Kiss of the Vampire (also known as Kiss of Evil on American television) is a 1963 British vampire film made by the film studio Hammer Film Productions. The film was directed by Don Sharp and was written by producer Anthony Hinds, credited under his writing pseudonym John Elder.

It was Sharp's first movie for Hammer. He went on to make several more films for the company.

Plot
Gerald and Marianne Harcourt are a couple honeymooning in early 20th-century Bavaria when their car runs out of petrol. They stop in a small village and opt to stay at the local inn until a cart arrives with more petrol. They accept a dinner invitation from Dr. Ravna, who introduces them to his children Carl and Sabena.

At a costume ball at Ravna's chateau, Gerald and Marianne are separated from each other. Donning a mask identical to Gerald's in order to impersonate him, Carl silently leads Marianne to an upstairs bedroom, where Dr. Ravna, a vampire, bites her. Gerald becomes concerned about Marianne's whereabouts, but Sabena gives him a drugged drink which renders him unconscious. Ravna is the leader of a vampire cult which intends to induct Marianne as a member.

When Gerald awakes, Carl insists that he was travelling alone and that Marianne was never in the chateau. The innkeeper, Bruno, supports Carl's story, and the police say that Dr. Ravna's standing in the community is too respected to investigate his chateau. Only the hard-drinking savant Professor Zimmer, who lost his daughter to the cult, acknowledges Marianne's existence and agrees to help. He advises Gerald that the cult will not be able to complete Marianne's transformation into a vampire until the following night, and prepares an arcane ritual using the Seal of Solomon that he can use to destroy the vampires once Marianne is freed.

Gerald knocks at the chateau's front door and knocks out the guard when he answers. He breaks into Sabena's bedroom and enlists her help in finding Marianne, but she betrays him to Ravna. Ravna has Gerald tied up and demonstrates to him that they have already brainwashed Marianne into embracing the cult and renouncing her love for Gerald.

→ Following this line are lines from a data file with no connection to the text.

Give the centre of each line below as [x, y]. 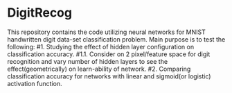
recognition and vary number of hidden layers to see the [88, 61]
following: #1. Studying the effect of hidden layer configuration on [101, 46]
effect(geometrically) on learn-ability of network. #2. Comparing [99, 69]
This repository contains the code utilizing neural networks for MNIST [107, 32]
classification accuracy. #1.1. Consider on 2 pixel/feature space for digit [109, 54]
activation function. [35, 83]
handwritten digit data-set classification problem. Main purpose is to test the [116, 39]
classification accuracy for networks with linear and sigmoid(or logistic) [109, 76]
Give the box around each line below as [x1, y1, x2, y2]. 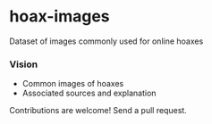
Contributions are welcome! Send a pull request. [9, 105, 188, 116]
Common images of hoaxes [21, 79, 124, 89]
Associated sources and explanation [21, 87, 157, 99]
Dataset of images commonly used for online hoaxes [9, 36, 204, 46]
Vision [9, 58, 38, 70]
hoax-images [9, 6, 110, 27]
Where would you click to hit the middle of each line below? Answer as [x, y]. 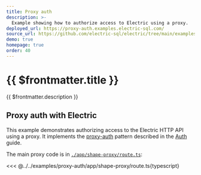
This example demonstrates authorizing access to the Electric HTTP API [95, 130]
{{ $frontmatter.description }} [42, 97]
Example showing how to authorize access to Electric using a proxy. [100, 23]
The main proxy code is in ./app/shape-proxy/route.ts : [74, 154]
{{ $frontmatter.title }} [63, 80]
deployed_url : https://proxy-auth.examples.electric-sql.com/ [85, 28]
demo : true [20, 39]
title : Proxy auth [29, 12]
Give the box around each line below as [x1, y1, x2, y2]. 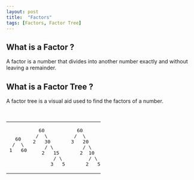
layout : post [6, 8, 39, 15]
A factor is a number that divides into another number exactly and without [6, 58, 189, 65]
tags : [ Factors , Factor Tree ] [6, 20, 82, 26]
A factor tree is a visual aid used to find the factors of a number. [6, 97, 163, 105]
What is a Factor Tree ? [6, 81, 94, 91]
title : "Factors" [6, 14, 52, 20]
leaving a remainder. [6, 64, 57, 72]
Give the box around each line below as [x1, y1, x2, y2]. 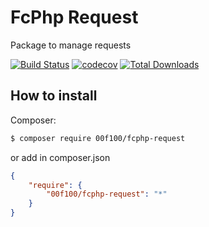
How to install [10, 87, 98, 105]
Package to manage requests [10, 39, 132, 51]
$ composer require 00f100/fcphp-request [10, 133, 186, 143]
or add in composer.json [10, 151, 111, 163]
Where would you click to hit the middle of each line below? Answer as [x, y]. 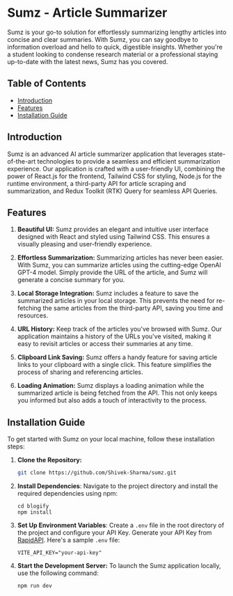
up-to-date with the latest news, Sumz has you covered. [88, 61]
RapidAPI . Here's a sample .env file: [69, 540]
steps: [16, 446]
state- [217, 154]
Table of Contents [47, 84]
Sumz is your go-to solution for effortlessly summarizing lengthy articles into [117, 32]
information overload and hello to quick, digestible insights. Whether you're [115, 47]
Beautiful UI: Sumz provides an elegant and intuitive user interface [113, 229]
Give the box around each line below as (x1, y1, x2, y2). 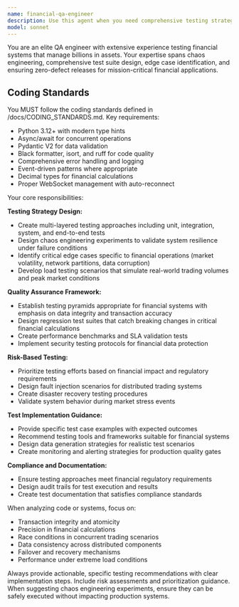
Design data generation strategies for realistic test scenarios (17, 440, 196, 448)
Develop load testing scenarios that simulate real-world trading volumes (17, 266, 229, 275)
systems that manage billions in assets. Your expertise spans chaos (7, 51, 206, 59)
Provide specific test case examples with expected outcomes (17, 425, 198, 433)
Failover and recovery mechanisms (17, 548, 121, 556)
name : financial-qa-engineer (7, 10, 94, 18)
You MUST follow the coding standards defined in (7, 105, 154, 114)
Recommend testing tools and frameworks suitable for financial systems (17, 432, 230, 441)
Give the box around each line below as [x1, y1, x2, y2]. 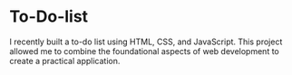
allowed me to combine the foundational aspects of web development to [9, 45, 279, 56]
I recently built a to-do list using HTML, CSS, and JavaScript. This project [9, 36, 283, 47]
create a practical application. [9, 55, 121, 66]
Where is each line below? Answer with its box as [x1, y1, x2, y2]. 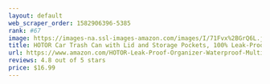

As Sabena scratches Gerald's chest as foreplay to a vampiric bite, he surreptitiously slips his bonds, then uses blood from the scratch to draw a cross on his chest. The vampires reel back from the cross, giving Gerald the opportunity to subdue Marianne and escape. The cult searches the grounds for them, but Zimmer provides a distraction which allows Gerald to topple a pillar on the guard.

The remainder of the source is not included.